● Exercise input:
+ + + + +
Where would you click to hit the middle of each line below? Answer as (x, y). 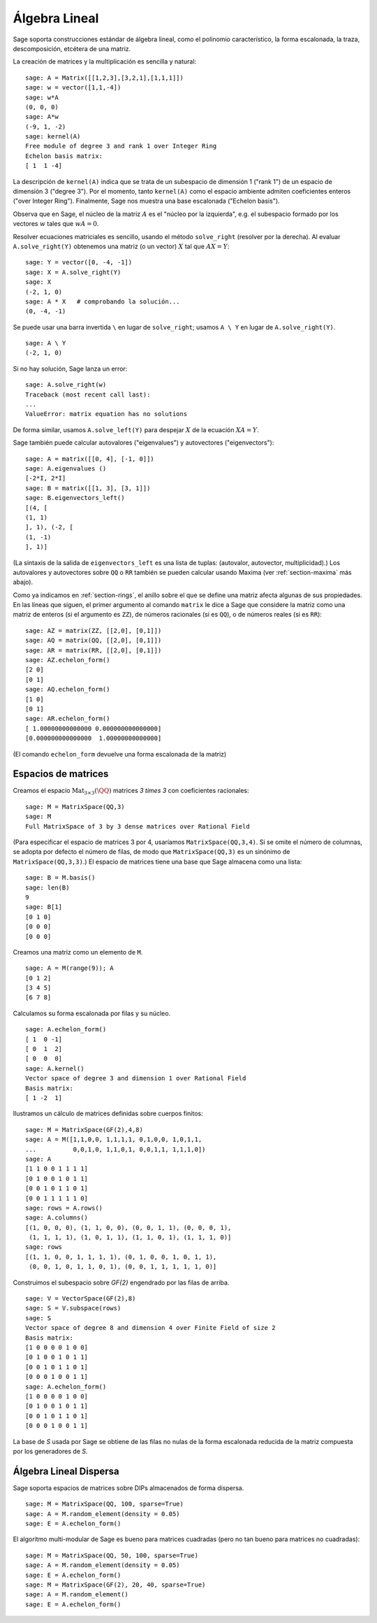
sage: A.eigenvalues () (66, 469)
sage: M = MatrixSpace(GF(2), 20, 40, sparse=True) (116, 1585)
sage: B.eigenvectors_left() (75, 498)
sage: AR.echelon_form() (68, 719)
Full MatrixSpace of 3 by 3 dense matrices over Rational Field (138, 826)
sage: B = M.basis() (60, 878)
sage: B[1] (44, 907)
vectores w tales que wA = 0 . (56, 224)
+ + + + +
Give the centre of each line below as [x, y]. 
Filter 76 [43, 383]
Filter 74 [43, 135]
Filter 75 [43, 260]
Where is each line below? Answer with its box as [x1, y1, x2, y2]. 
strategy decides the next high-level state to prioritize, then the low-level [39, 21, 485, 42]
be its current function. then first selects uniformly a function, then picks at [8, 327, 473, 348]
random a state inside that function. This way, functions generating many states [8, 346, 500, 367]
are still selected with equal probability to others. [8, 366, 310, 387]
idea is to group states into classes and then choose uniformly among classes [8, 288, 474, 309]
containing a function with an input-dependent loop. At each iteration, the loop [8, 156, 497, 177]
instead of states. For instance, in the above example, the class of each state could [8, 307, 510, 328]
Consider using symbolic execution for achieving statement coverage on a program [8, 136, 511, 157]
+ + + + +
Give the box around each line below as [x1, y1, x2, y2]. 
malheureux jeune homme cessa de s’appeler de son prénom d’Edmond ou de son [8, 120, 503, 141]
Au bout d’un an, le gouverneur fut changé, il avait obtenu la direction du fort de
+ + + + +
● Your instructions: Reproduce, word for word and in full, only the lines above that start at the line with "idea is to group" and run through the line with "Consider using symbolic", both ends included.

● Solution:
idea is to group states into classes and then choose uniformly among classes [8, 288, 474, 309]
containing a function with an input-dependent loop. At each iteration, the loop [8, 156, 497, 177]
instead of states. For instance, in the above example, the class of each state could [8, 307, 510, 328]
Consider using symbolic execution for achieving statement coverage on a program [8, 136, 511, 157]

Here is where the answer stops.